Al-Mawardi dalam Al-Ahkam As-Sulthaniyyah menulis bahwa inti dari siyasah adalah ri’ayah syu’unil ummah — mengurus urusan umat dengan kebijaksanaan dan keadilan.
Rasulullah ﷺ pun mengingatkan:
“Apabila suatu urusan diserahkan bukan kepada ahlinya, maka tunggulah kehancurannya.” (HR. Bukhari)
Hadis ini adalah peringatan tentang tanggung jawab sosial dan politik.
Ketika politik diserahkan pada yang belum berilmu, ketika suara diukur dari jumlah pengikut, bukan kedalaman pikir, maka kehancuran itu hanya menunggu waktu.
Politik Digital dan Kekosongan Nilai:
Fenomena “OK Gas” hanyalah gejala dari dunia digital yang kehilangan kompas moral. Kita hidup dalam ekosistem algoritmik yang memanjakan reaksi, bukan refleksi. Media sosial memberi kebebasan berbicara, tapi sekaligus menjerat kita dalam ruang gema (echo chamber) tempat ide yang sama berputar tanpa arah.

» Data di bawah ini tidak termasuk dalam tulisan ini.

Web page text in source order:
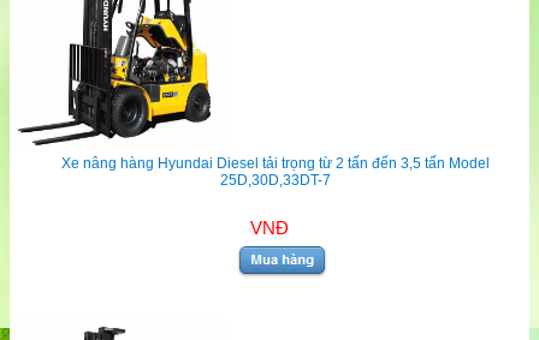
Xe nâng hàng Hyundai Diesel tải trọng từ 2 tấn đến 3,5 tấn Model
25D,30D,33DT-7
VNĐ
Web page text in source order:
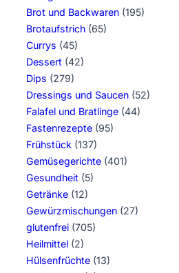
Brot und Backwaren (195)
Brotaufstrich (65)
Currys (45)
Dessert (42)
Dips (279)
Dressings und Saucen (52)
Falafel und Bratlinge (44)
Fastenrezepte (95)
Frühstück (137)
Gemüsegerichte (401)
Gesundheit (5)
Getränke (12)
Gewürzmischungen (27)
glutenfrei (705)
Heilmittel (2)
Hülsenfrüchte (13)
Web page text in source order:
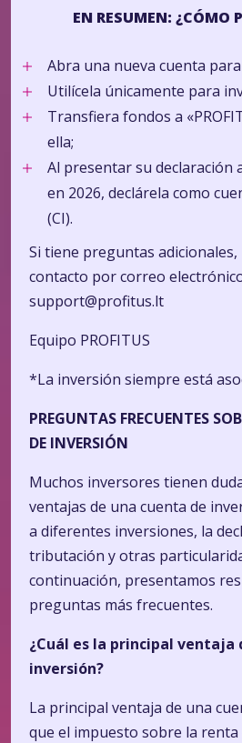
EN RESUMEN: ¿CÓMO
Abra una nueva cuenta
Utilícela únicamente para
Transfiera fondos a
ella;
Al presentar su declaración
en 2026, declárela como
(CI).
Si tiene preguntas
contacto por correo
support@profitus.lt
Equipo PROFITUS
*La inversión siempre está
PREGUNTAS FRECUENTES
DE INVERSIÓN
Muchos inversores tienen
ventajas de una cuenta de
a diferentes inversiones, la
tributación y otras
continuación, presentamos
preguntas más frecuentes.
¿Cuál es la principal ventaja
inversión?
La principal ventaja de una
que el impuesto sobre la renta
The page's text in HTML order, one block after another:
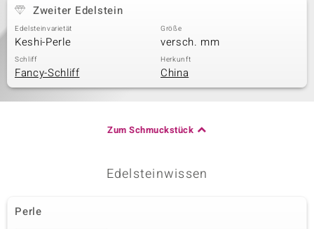
Zweiter Edelstein
Edelsteinvarietät
Keshi-Perle
Größe
versch. mm
Schliff
Fancy-Schliff
Herkunft
China
Zum Schmuckstück
Edelsteinwissen
Perle
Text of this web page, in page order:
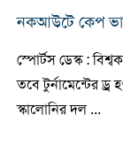
নকআউটে কেপ
স্পোর্টস ডেস্ক :
তবে টুর্নামেন্টের
স্কালোনির দল ...
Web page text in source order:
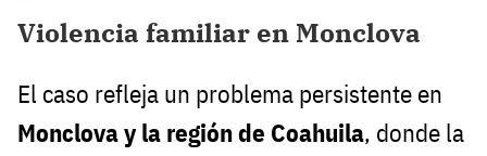
Violencia familiar en Monclova
El caso refleja un problema persistente en
Monclova y la región de Coahuila, donde la
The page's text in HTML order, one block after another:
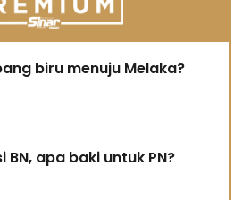
biru menuju Melaka?
BN, apa baki untuk PN?
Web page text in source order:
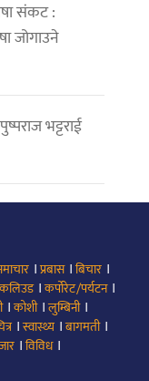
संकट :
जोगाउने
भट्टराई
।प्रबास।बिचार ।
कलिउड।कर्पोरेट/पर्यटन।
।कोशी।लुम्बिनी।
।स्वास्थ्य ।बागमती।
।विविध।
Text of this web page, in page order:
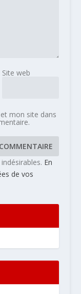
Site web
mon site dans
En
de vos
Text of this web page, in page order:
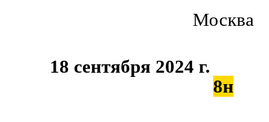
Москва
18 сентября
8н

Politik lalu berubah menjadi konten.
Yang penting lucu, bukan bermakna.
Yang penting ramai, bukan benar.
Yang penting viral, bukan visioner.
Seperti diingatkan Frank Pasquale dalam The Black Box Society (2015), algoritma telah menjadi kekuatan tak terlihat yang menentukan apa yang kita tahu, pikirkan, dan percayai — tanpa kita sadari. Di sinilah bahaya itu tumbuh: ketika kesadaran politik dibentuk bukan oleh ilmu dan pengalaman, tetapi oleh engagement rate.

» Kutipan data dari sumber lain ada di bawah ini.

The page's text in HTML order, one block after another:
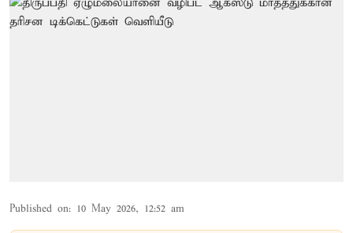
Published on: 10 May 2026, 12:52 am
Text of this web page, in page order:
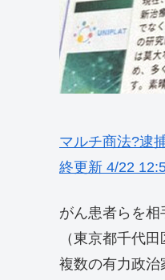
マルチ商法?逮
終更新 4/22
がん患者らを相
（東京都千代
複数の有力政治
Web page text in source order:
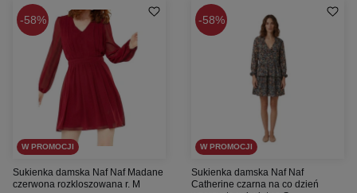
58%
W PROMOCJI
Sukienka damska Naf Naf Madane
czerwona rozkloszowana r. M
58%
W PROMOCJI
Sukienka damska Naf Naf
Catherine czarna na co dzień
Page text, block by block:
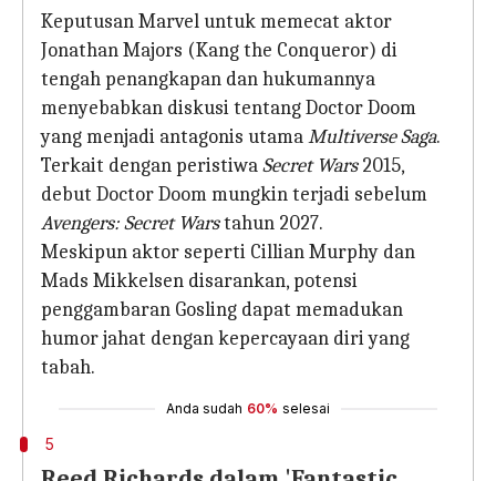
Keputusan Marvel untuk memecat aktor
Jonathan Majors (Kang the Conqueror) di
tengah penangkapan dan hukumannya
menyebabkan diskusi tentang Doctor Doom
yang menjadi antagonis utamaMultiverse Saga.
Terkait dengan peristiwaSecret Wars2015,
debut Doctor Doom mungkin terjadi sebelum
Avengers: Secret Warstahun 2027.
Meskipun aktor seperti Cillian Murphy dan
Mads Mikkelsen disarankan, potensi
penggambaran Gosling dapat memadukan
humor jahat dengan kepercayaan diri yang
tabah.
Anda sudah 60% selesai
5

Anak Muda Antara Energi dan Arah:
Kita tidak kekurangan generasi muda yang berani, tapi kita kekurangan generasi muda yang tahu mengapa mereka harus berani. Mereka punya energi besar, tapi kurang arah nilai.
Punya semangat, tapi kehilangan fondasi moral.
Anthony Giddens dalam The Constitution of Society menjelaskan bahwa perilaku manusia selalu dibentuk oleh struktur sosial yang tak kasat mata.
Hari ini, struktur itu adalah algoritma — yang mengatur apa yang kita lihat, siapa yang kita ikuti, bahkan apa yang kita anggap penting.